The regular season began, and NBA Jam never stopped. The Suns won their first four games by something like 90 points. Then they lost in overtime to Cleveland after being up by 19 in the fourth quarter, setting a pattern for the year: They'd lose, occasionally, but only if the other team played the game of its life. They won a bunch more, and lost maybe one, and then they kept on winning, until they were 31-4 and I started to carve out my television-watching schedule for June.
I began to idolize the Suns. These guys were cool. Steve Nash, the league's MVP, is a longhaired Canadian who spoke out against the war in Iraq and reads The Communist Manifesto. Quentin Richardson declared after a game-winning shot that it "was like Hamlet. It was a suspense thriller, and I killed them at the end." Amare Stoudemire, when asked to comment on a 22-point third quarter against the Kings, said, "I've got a tendency to jump over some guys' heads and throw it down."
The coach, Mike D'Antoni, doesn't get out-cooled by his team. Though American by birth, he's arguably the greatest player in the history of Italian basketball. He's married to a model and hangs out with the Benetton and Versace families. TNT recently showed vintage footage of a shirtless D'Antoni, wearing the same crisp 'stache he still has today, holding aloft a trophy while a crowd of Italian revelers dumped champagne on his head. The Italians call him Arsenio Lupin, after a movie about a cat burglar. That's not a reference that means anything to me. I call him Coach Pornstache.

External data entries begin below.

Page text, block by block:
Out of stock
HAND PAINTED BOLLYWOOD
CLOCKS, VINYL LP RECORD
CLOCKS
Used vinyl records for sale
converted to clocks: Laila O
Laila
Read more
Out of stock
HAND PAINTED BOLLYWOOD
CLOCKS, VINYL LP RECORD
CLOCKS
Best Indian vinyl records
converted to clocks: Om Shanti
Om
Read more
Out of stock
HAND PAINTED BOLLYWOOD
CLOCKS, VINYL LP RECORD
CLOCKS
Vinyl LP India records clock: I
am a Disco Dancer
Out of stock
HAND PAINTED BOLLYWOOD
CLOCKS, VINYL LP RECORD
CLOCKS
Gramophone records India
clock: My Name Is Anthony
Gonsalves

Coach Pornstache might be the greatest basketball innovator since Tex Winter drew up the triangle. He's certainly the first coach to bring the true European game to the United States. D'Antoni's philosophy revolves around ball movement, speed, defense in short spurts, and sense of humor. In one regular-season game, the Suns fell short after a furious comeback when reserve center Steven Hunter missed a dunk at the buzzer. Nash and Stoudemire came over, doubled up laughing, and dragged him back to the locker room. I've never seen players less affected by losing. If it's possible for a basketball team to be run by wit, then the Suns, with their intellectual point guard and their Continental coach, are that team.

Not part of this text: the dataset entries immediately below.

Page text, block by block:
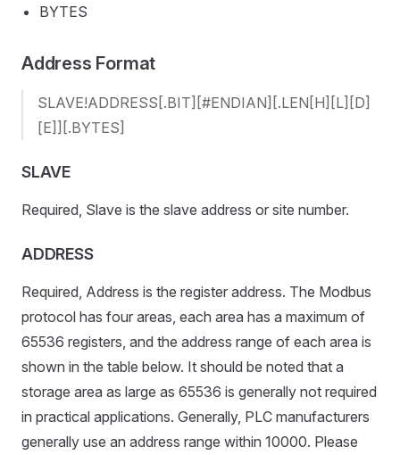
BYTES
Address Format
SLAVE!ADDRESS[.BIT][#ENDIAN][.LEN[H][L][D]
[E]][.BYTES]
SLAVE
Required, Slave is the slave address or site number.
ADDRESS
Required, Address is the register address. The Modbus
protocol has four areas, each area has a maximum of
65536 registers, and the address range of each area is
shown in the table below. It should be noted that a
storage area as large as 65536 is generally not required
in practical applications. Generally, PLC manufacturers
generally use an address range within 10000. Please

For the first three quarters Sunday, the Suns played true to playoff form. At halftime, they were down by six. Just like in Dallas two nights before, they roared ahead with one of those unstoppable above-the-rim-Steve-Nash-falling-out-of-bounds-finding-the-open-guy-at-the-top-of-the-three-point-key runs, the NBA equivalent of getting hit on the head by a board from behind. The Spurs suddenly looked like the last vestige of the Old Ways. Tim Duncan fronting the post and banking the ball off the glass with two seconds left on the shot clock? Boring. Soon, I thought, the rest of the world would come around to meet my point of view.
Then there were four minutes left in the fourth quarter, the Suns were down by eight, and I was trapped watching the game in a hotel bar in Utah with an old lady who asked the bartender pertinent questions like, "What was that Admiral's name with San Antonio? He was a good Christian …"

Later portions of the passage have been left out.